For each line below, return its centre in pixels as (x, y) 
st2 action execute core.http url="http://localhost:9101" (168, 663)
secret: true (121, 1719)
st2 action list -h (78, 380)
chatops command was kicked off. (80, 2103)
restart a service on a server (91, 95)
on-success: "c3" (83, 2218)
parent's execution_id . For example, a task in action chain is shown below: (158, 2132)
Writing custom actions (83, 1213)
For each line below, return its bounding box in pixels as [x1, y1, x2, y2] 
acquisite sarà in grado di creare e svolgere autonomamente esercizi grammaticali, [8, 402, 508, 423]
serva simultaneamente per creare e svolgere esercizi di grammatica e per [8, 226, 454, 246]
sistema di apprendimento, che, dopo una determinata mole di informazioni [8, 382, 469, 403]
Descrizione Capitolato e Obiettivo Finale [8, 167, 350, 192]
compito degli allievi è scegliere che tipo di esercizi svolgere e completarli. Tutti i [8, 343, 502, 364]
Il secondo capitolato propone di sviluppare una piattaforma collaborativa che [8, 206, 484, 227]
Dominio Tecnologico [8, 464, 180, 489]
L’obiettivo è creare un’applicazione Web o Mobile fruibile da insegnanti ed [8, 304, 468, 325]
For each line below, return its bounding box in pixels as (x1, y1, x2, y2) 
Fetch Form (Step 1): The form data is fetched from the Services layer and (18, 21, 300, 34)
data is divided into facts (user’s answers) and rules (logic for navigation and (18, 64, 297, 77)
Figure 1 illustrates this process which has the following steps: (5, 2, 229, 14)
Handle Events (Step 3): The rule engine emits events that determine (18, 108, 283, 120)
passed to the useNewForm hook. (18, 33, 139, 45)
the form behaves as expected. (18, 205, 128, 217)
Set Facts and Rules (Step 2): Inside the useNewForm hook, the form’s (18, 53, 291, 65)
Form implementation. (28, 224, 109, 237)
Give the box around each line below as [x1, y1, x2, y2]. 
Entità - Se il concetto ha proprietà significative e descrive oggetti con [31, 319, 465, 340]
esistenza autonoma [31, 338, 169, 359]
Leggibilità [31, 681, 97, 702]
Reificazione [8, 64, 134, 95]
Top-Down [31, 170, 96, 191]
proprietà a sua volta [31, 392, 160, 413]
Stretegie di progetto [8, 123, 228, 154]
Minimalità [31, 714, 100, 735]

——

WHAT THIS TASK INVOLVES:
Report only how many lines above include "svolgere".

ANSWER TO THE PROBLEM:
3